Reasonably foreseeable future actions in the project area include all of the present and proposed actions. Despite enforcement efforts, unauthorized use of ATVs and OHMs is expected to continue. Authorized use of ATVs (i.e., use permitted for persons with disabilities) is also expected to continue. Although agricultural activity will continue, modern conservation-oriented practices would help to alleviate resource damage to aquatic habitat. Another anticipated action, prescribed burning for vegetation management, could add minor amounts of sediment to streams. However, best management practices (e.g., disking of fire-lines, reseeding, placement of water bars and construction of fire-lines by hand in sensitive areas) would mitigate adverse effects from erosion of burned areas. Best management practices will be implemented for all project activities.

5. Cumulative Effects – Aquatic Species

Cumulative Effects - Indiana Crayfish No measurable cumulative effects are anticipated from any of the alternatives. Alternatives 1 and 3 are expected to have a minor, adverse effect on habitat and individuals, but these effects would not reduce population viability within the project area. Likewise, the beneficial effects noted in Alternatives 2 and 4 would not result in a measurable increase in populations, nor would they be expected to cause a measurable increase in distribution on the Forest.

Current models suggest that less than ten percent of sediment entering streams can be attributed to trail erosion (see Project File, Soil and Water Resources working paper). The effects of any alternative, when considered with the minor effects of other, past, present and reasonably foreseeable future actions, described above, are expected to result in undetectable cumulative effects on the Indiana crayfish.

Cumulative Effects - Spike, Little Spectacle-Case, and Purple Lilliput Mussels Current models suggest that less than ten percent of sediment entering streams can be attributed to trails. Sediment sources from activities occurring on private land (e.g.

83 agriculture, timber, and road construction and maintenance) have a greater effect upon stream habitat via sedimentation. The effects of any of the alternatives, when considered with the minor effects of other, past, present and reasonably foreseeable future actions, described above, are expected to result in undetectable cumulative effects on mussel populations or habitat within Big Grand Pierre Creek.

Cumulative Effects - Anomalous Spring Amphipod Because there would be no direct or indirect effects, there would be no cumulative effects.

Cumulative Effects - Least Brook Lamprey No cumulative effects are anticipated from any of the alternatives. Current models suggest that less than ten percent of sediment entering streams can be attributed to trail erosion. The incremental contributions of these alternatives may have some beneficial or adverse affects on habitat and individuals; however, activities on private land surrounding the Forest will continue to exert the greatest negative effect on stream habitat within the project area.

The effects of these alternatives, when considered with the minor effects of other, past, present and reasonably foreseeable future actions, described above, are expected to maintain population viability in the project area, preventing a trend toward federal listing. Recent confirmation of historic locations and the discovery of new locations, suggest that the population on the Forest is stable and that distribution on the Forest may be more widespread than previously thought.
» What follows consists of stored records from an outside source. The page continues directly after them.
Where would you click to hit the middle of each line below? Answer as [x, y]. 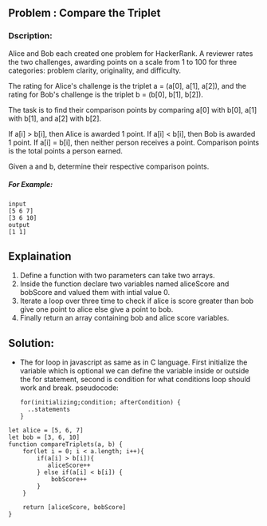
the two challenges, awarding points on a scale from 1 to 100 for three [123, 62]
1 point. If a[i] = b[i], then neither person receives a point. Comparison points [134, 142]
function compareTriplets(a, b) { [66, 444]
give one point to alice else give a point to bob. [96, 309]
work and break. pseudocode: [69, 388]
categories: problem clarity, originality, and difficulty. [95, 70]
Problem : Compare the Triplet [84, 13]
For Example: [31, 185]
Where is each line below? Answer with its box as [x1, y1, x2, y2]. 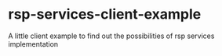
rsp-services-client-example [8, 5, 202, 23]
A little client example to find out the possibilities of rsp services [8, 31, 215, 40]
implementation [8, 39, 59, 48]
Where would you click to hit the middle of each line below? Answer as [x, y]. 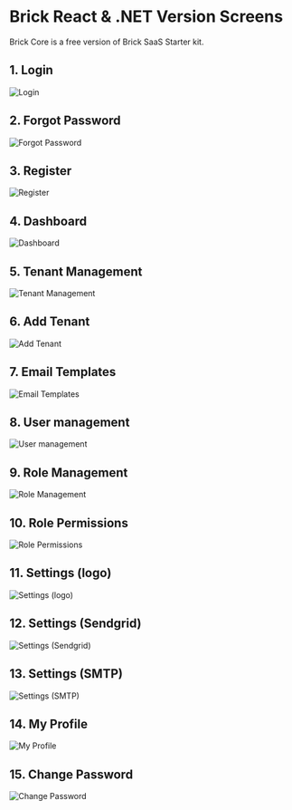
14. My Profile [49, 723]
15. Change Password [71, 774]
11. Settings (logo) [61, 573]
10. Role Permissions [69, 523]
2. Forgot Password [65, 121]
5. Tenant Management [76, 271]
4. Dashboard [48, 221]
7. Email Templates [63, 372]
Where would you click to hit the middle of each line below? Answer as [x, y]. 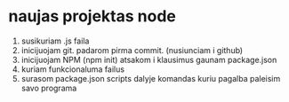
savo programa [49, 88]
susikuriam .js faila [55, 41]
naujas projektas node [92, 16]
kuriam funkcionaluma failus [73, 69]
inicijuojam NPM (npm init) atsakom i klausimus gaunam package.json [149, 59]
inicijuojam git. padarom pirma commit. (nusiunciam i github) [132, 50]
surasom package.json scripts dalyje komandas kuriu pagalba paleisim [151, 78]
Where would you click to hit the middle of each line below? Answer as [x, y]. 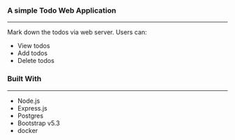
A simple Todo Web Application [62, 10]
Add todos [32, 53]
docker [28, 130]
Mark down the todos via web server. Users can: [77, 32]
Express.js [32, 108]
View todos [34, 46]
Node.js [29, 101]
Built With [24, 79]
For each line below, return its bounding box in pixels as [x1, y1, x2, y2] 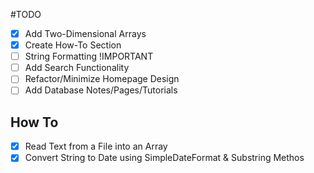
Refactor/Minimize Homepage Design [24, 73, 180, 85]
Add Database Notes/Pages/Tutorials [24, 84, 178, 96]
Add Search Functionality [24, 62, 130, 74]
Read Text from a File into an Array [24, 140, 168, 153]
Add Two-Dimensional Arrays [24, 28, 147, 39]
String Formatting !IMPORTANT [24, 50, 154, 63]
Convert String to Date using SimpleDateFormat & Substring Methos [24, 152, 305, 164]
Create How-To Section [24, 39, 122, 51]
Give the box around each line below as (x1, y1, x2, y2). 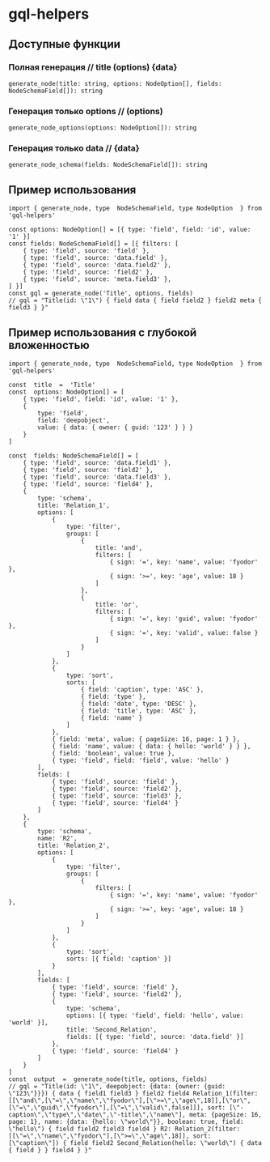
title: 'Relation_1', (37, 501, 111, 510)
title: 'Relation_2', (37, 841, 111, 850)
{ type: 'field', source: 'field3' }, (51, 792, 183, 800)
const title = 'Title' (8, 381, 95, 389)
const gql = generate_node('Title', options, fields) (8, 289, 194, 298)
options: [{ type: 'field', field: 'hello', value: (65, 1011, 244, 1020)
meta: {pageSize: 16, (188, 1111, 263, 1119)
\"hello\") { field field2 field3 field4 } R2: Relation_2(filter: (8, 1125, 241, 1134)
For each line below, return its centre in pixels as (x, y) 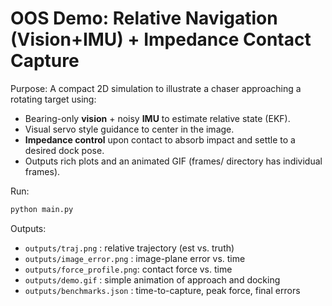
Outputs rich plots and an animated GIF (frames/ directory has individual (173, 161)
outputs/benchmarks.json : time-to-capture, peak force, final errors (162, 290)
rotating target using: (53, 99)
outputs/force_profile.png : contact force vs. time (128, 269)
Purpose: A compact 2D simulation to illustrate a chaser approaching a (156, 88)
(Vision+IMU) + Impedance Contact (161, 39)
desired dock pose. (64, 150)
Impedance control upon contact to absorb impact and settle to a (160, 139)
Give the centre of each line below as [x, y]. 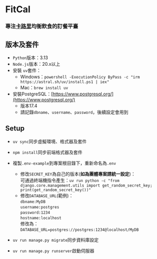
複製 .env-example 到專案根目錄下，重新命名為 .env [64, 163]
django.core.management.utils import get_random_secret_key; [86, 185]
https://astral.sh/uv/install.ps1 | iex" [65, 82]
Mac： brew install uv [44, 87]
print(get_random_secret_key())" [56, 190]
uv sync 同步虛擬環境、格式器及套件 [50, 141]
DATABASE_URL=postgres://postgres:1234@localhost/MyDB [79, 230]
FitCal [18, 9]
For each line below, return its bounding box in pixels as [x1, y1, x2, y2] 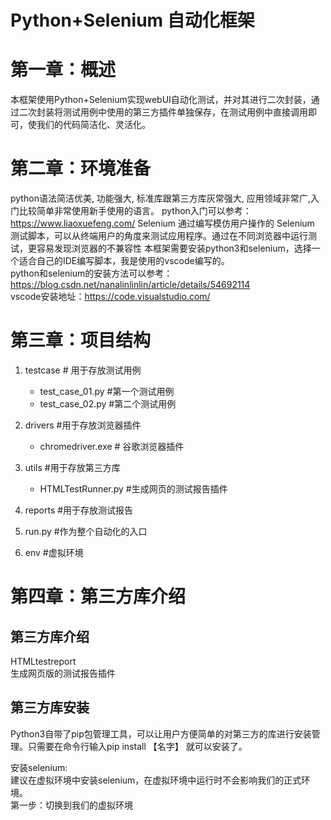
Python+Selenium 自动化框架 [10, 9, 255, 32]
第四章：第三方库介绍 [10, 586, 187, 608]
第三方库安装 [10, 699, 90, 716]
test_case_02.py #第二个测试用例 [39, 398, 177, 410]
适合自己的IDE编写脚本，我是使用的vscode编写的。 [18, 255, 230, 267]
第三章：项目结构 [10, 329, 152, 352]
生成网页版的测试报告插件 [10, 667, 116, 679]
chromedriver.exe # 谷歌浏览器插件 [39, 441, 185, 452]
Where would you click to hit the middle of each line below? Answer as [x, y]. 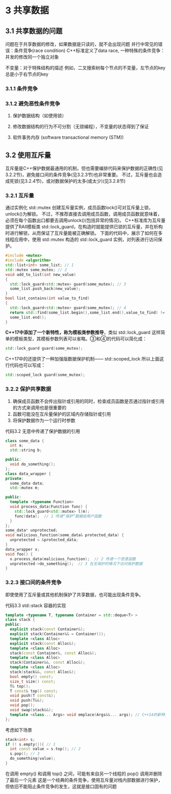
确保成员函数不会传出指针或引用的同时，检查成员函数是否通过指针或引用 [88, 401]
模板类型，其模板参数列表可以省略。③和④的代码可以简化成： [80, 339]
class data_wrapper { [28, 474]
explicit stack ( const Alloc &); [43, 643]
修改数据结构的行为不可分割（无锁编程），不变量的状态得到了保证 [81, 127]
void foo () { [19, 554]
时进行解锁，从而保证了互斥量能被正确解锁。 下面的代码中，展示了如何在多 [84, 233]
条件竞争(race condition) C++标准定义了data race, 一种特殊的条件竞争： [90, 51]
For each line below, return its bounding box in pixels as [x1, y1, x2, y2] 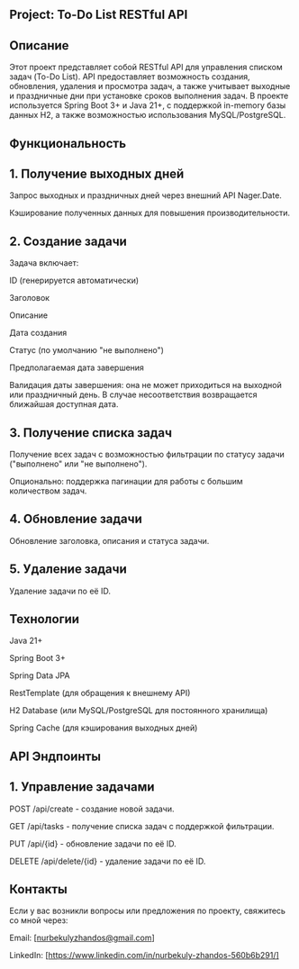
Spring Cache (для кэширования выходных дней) [9, 722, 198, 733]
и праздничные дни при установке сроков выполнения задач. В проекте [9, 90, 289, 102]
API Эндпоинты [9, 748, 102, 764]
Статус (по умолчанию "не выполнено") [9, 345, 165, 356]
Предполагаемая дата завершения [9, 362, 144, 373]
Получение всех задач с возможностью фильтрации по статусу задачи [9, 449, 285, 460]
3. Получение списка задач [9, 425, 173, 440]
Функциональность [9, 135, 127, 151]
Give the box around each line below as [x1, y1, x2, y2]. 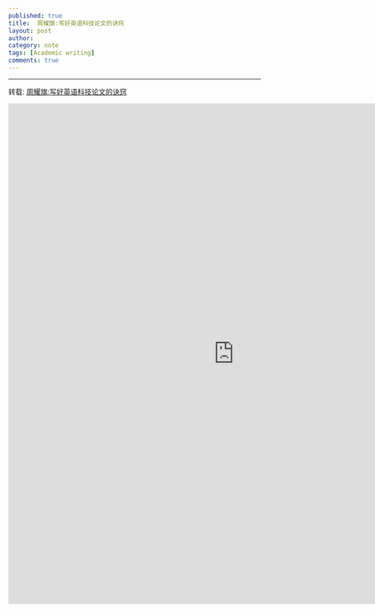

Cumulative Effects - Rainbow Darter Because of the minor nature of all the effects of the alternatives on these species, no cumulative effects are anticipated from any of them. Current models suggest that less than ten percent of sediment entering streams can be attributed to trail erosion. The incremental contributions of these alternatives may have some beneficial or adverse affects on habitat and individuals; however, activities on private land surrounding the Forest will continue to exert the greatest negative effect on stream habitat within the project area. The effects of these alternatives, when considered with the minor effects of other, past, present and reasonably foreseeable future actions, described above, are expected to result in undetectable cumulative effects on habitat and individuals.